For convenience, solr-add and solr-add* accept a keyword argument commit, that automatically commits the change before returning:

(solr-add* *solr* list-of-records :commit t)

If you're adding large amount of documents, it is a good idea to send a bunch of documents together before committing using solr-add*, because it is much faster than adding documents one by one.

Occasionally you may want to call solr-optimize to optimize indices for faster query performance:

(solr-optimize *solr*)

Deleting documents

You can delete documents by listing document ids, or specifying queries:

(solr-delete *solr* :ids '(1 13 17))

(solr-delete *solr* :queries '("author:Shiro"))
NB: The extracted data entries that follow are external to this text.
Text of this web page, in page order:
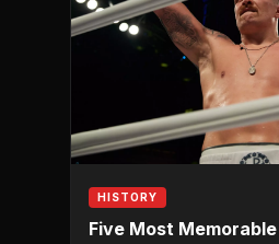
HISTORY
Five Most
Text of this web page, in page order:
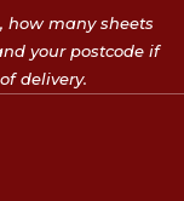
how many sheets
your postcode if
delivery.
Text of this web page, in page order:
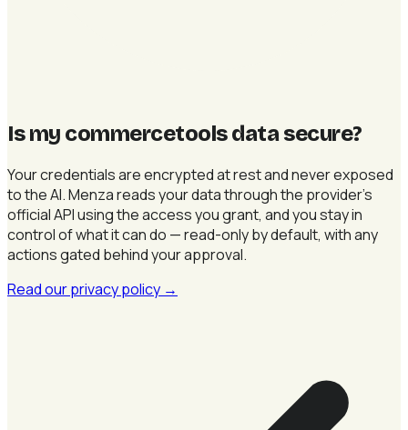
Is my commercetools data secure?
Your credentials are encrypted at rest and never exposed
to the AI. Menza reads your data through the provider's
official API using the access you grant, and you stay in
control of what it can do — read-only by default, with any
actions gated behind your approval.
Read our privacy policy →
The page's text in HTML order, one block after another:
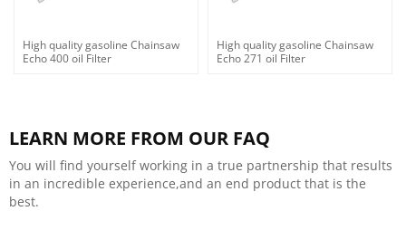
High quality gasoline Chainsaw
Echo 400 oil Filter
High quality gasoline Chainsaw
Echo 271 oil Filter
LEARN MORE FROM OUR FAQ
You will find yourself working in a true partnership that results
in an incredible experience,and an end product that is the
best.
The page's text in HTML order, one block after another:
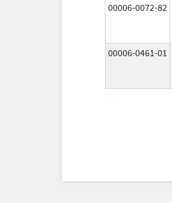
00006-0072-82
00006-0461-01
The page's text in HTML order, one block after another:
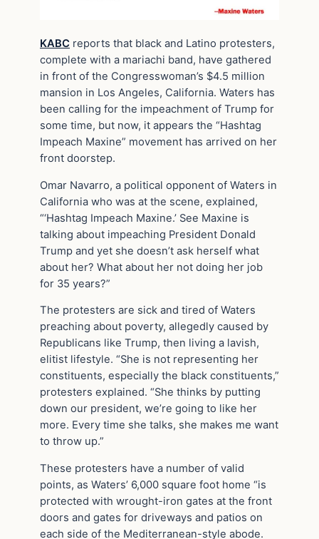
KABC reports that black and Latino protesters,
complete with a mariachi band, have gathered
in front of the Congresswoman’s $4.5 million
mansion in Los Angeles, California. Waters has
been calling for the impeachment of Trump for
some time, but now, it appears the “Hashtag
Impeach Maxine” movement has arrived on her
front doorstep.
Omar Navarro, a political opponent of Waters in
California who was at the scene, explained,
“‘Hashtag Impeach Maxine.’ See Maxine is
talking about impeaching President Donald
Trump and yet she doesn’t ask herself what
about her? What about her not doing her job
for 35 years?”
The protesters are sick and tired of Waters
preaching about poverty, allegedly caused by
Republicans like Trump, then living a lavish,
elitist lifestyle. “She is not representing her
constituents, especially the black constituents,”
protesters explained. “She thinks by putting
down our president, we’re going to like her
more. Every time she talks, she makes me want
to throw up.”
These protesters have a number of valid
points, as Waters’ 6,000 square foot home “is
protected with wrought-iron gates at the front
doors and gates for driveways and patios on
each side of the Mediterranean-style abode.
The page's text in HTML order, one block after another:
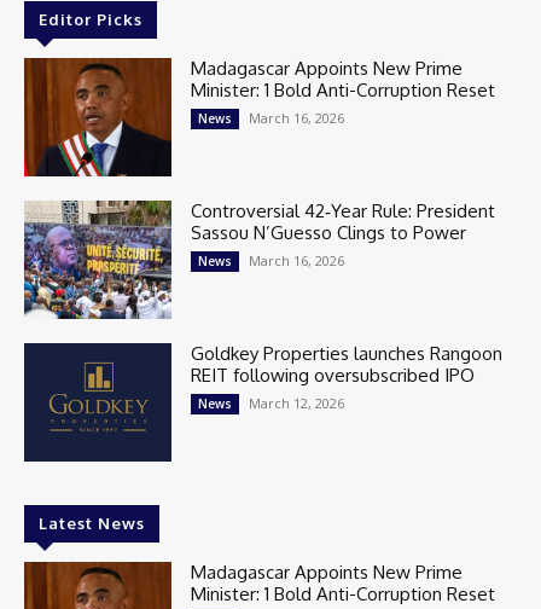
Editor Picks
Madagascar Appoints New Prime
Minister: 1 Bold Anti-Corruption Reset
News March 16, 2026
Controversial 42‑Year Rule: President
Sassou N’Guesso Clings to Power
News March 16, 2026
Goldkey Properties launches Rangoon
REIT following oversubscribed IPO
News March 12, 2026
Latest News
Madagascar Appoints New Prime
Minister: 1 Bold Anti-Corruption Reset
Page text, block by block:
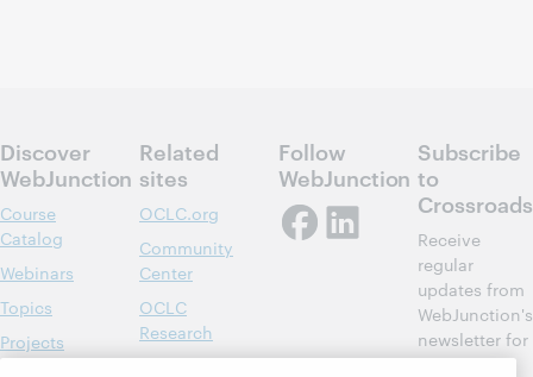
Discover
WebJunction
Course
Catalog
Webinars
Topics
Projects
Related
sites
OCLC.org
Community
Center
OCLC
Research
Follow
WebJunction
Subscribe
to
Crossroads
Receive
regular
updates from
WebJunction's
newsletter for
library
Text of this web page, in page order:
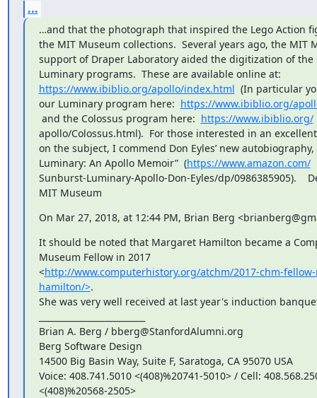
...
…and that the photograph that inspired the Lego Action
the MIT Museum collections.  Several years ago, the MIT
support of Draper Laboratory aided the digitization of the
https://www.ibiblio.org/apollo/index.html
(In particular
our Luminary program here: https://www.ibiblio.org/
and the Colossus program here: https://www.ibiblio.org/
apollo/Colossus.html).  For those interested in an
on the subject, I commend Don Eyles’ new
Luminary: An Apollo Memoir”  (https://www.amazon.com/
Sunburst-Luminary-Apollo-Don-Eyles/dp/0986385905).
MIT Museum
On Mar 27, 2018, at 12:44 PM, Brian Berg
It should be noted that Margaret Hamilton became a
Museum Fellow in 2017
<http://www.computerhistory.org/atchm/2017-chm-
hamilton/>.
She was very well received at last year's induction
Brian A. Berg / bberg@StanfordAlumni.org
Berg Software Design
14500 Big Basin Way, Suite F, Saratoga, CA 95070 USA
Voice: 408.741.5010 <(408)%20741-5010> / Cell:
<(408)%20568-2505>
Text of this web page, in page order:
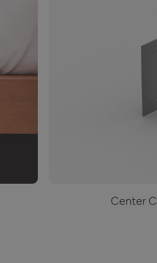
Center
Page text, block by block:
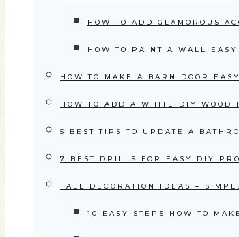
HOW TO ADD GLAMOROUS
HOW TO PAINT A WALL EASY
HOW TO MAKE A BARN DOOR
HOW TO ADD A WHITE DIY WOOD
5 BEST TIPS TO UPDATE A
7 BEST DRILLS FOR EASY DIY
FALL DECORATION IDEAS –
10 EASY STEPS HOW TO
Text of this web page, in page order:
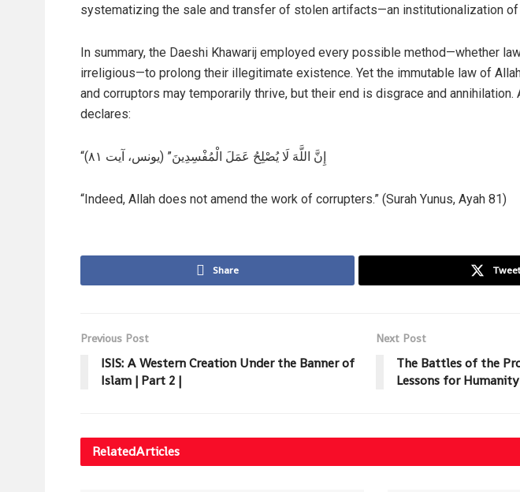
systematizing the sale and transfer of stolen artifacts—an institutionalization
In summary, the Daeshi Khawarij employed every possible method—whether
irreligious—to prolong their illegitimate existence. Yet the immutable law of
and corruptors may temporarily thrive, but their end is disgrace and annihilation.
declares:
“إِنَّ اللَّهَ لَا يُصْلِحُ عَمَلَ الْمُفْسِدِينَ” (یونس، آيت ۸۱)
“Indeed, Allah does not amend the work of corrupters.” (Surah Yunus, Ayah 81)
Share Tweet
Previous Post
ISIS: A Western Creation Under the Banner of
Islam | Part 2 |
Next Post
The Battles of the
Lessons for
RelatedArticles

The deletion takes effects after committing. solr-delete accepts the commit keyword argument for autocommit.

Querying documents

solr-query does the query, and takes large number of keyword arguments to customize the query. See the Solr documentation for the full set of features. Here's an example of solr-query call:

(solr-query *solr* :query "author:Shiro"
            :fields "id,name,author"
            :param-alist '((:rows . 100)))
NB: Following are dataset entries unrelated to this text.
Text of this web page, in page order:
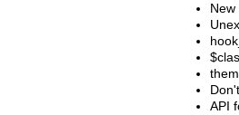
New
API
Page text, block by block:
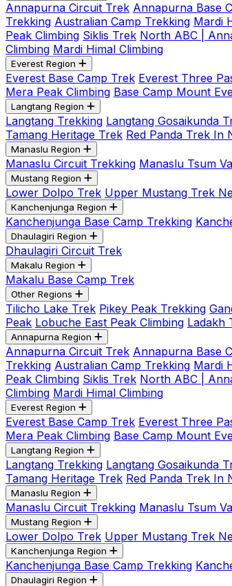
Annapurna Circuit Trek Annapurna Base
Trekking Australian Camp Trekking Mardi
Peak Climbing Siklis Trek North ABC |
Climbing Mardi Himal Climbing
Everest Region
Everest Base Camp Trek Everest Three
Mera Peak Climbing Base Camp Mount
Langtang Region
Langtang Trekking Langtang Gosaikunda
Tamang Heritage Trek Red Panda Trek In
Manaslu Region
Manaslu Circuit Trekking Manaslu Tsum
Mustang Region
Lower Dolpo Trek Upper Mustang Trek
Kanchenjunga Region
Kanchenjunga Base Camp Trekking
Dhaulagiri Region
Dhaulagiri Circuit Trek
Makalu Region
Makalu Base Camp Trek
Other Regions
Tilicho Lake Trek Pikey Peak Trekking
Peak Lobuche East Peak Climbing Ladakh
Annapurna Region
Annapurna Circuit Trek Annapurna Base
Trekking Australian Camp Trekking Mardi
Peak Climbing Siklis Trek North ABC |
Climbing Mardi Himal Climbing
Everest Region
Everest Base Camp Trek Everest Three
Mera Peak Climbing Base Camp Mount
Langtang Region
Langtang Trekking Langtang Gosaikunda
Tamang Heritage Trek Red Panda Trek In
Manaslu Region
Manaslu Circuit Trekking Manaslu Tsum
Mustang Region
Lower Dolpo Trek Upper Mustang Trek
Kanchenjunga Region
Kanchenjunga Base Camp Trekking
Dhaulagiri Region
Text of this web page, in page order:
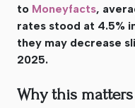
to Moneyfacts,
rates stood at 4.5%
they may decrease
2025.
Why this
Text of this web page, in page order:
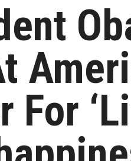
For
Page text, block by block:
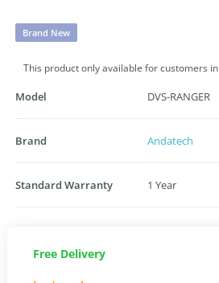
Brand New
This product only available for customers in
Model DVS-RANGER
Brand Andatech
Standard Warranty 1 Year
Free Delivery
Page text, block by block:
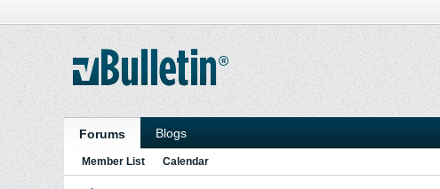
Forums Blogs
Member List Calendar
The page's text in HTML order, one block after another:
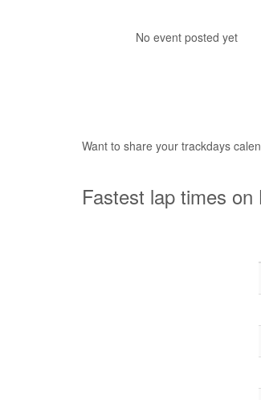
No event posted yet
Want to share your trackdays
Fastest lap times

It returns LXML, a S-expression representaton of XML. It's up to the caller to extract necessary information from the returned LXML, but we provide a few convenience procedures for some basic extraction.

(solr-result->response-count lxml)

This returns three values: the total number of matching documents, the starting record number, and the number of documents included in the response. Note that Solr does pagenation by default--if you don't pass the :rows keyword it will only return the first 10 matching records. To retrieve other documents you need to pass the :start keyword to solr-query.

Information on matching documents is in :doc XML elements.

(solr-result->doc-nodes lxml)

This procedure extracts and returns the list of doc elements, on which you can map to dig further information.

The extracted doc elements are still LXML. The following procedure further converts the field values to Lisp objects according to the LXML attributes:

(solr-result->doc-alist lxml)

Error handling

When the Solr server returns an error (e.g. invalid query format), a condition solr-error is raised. It contains the Solr response status code, response headers and response body. The response body is in LXML.

When the API failed to communicate with Solr server (e.g. the server isn't running), a socket-error condition is raised.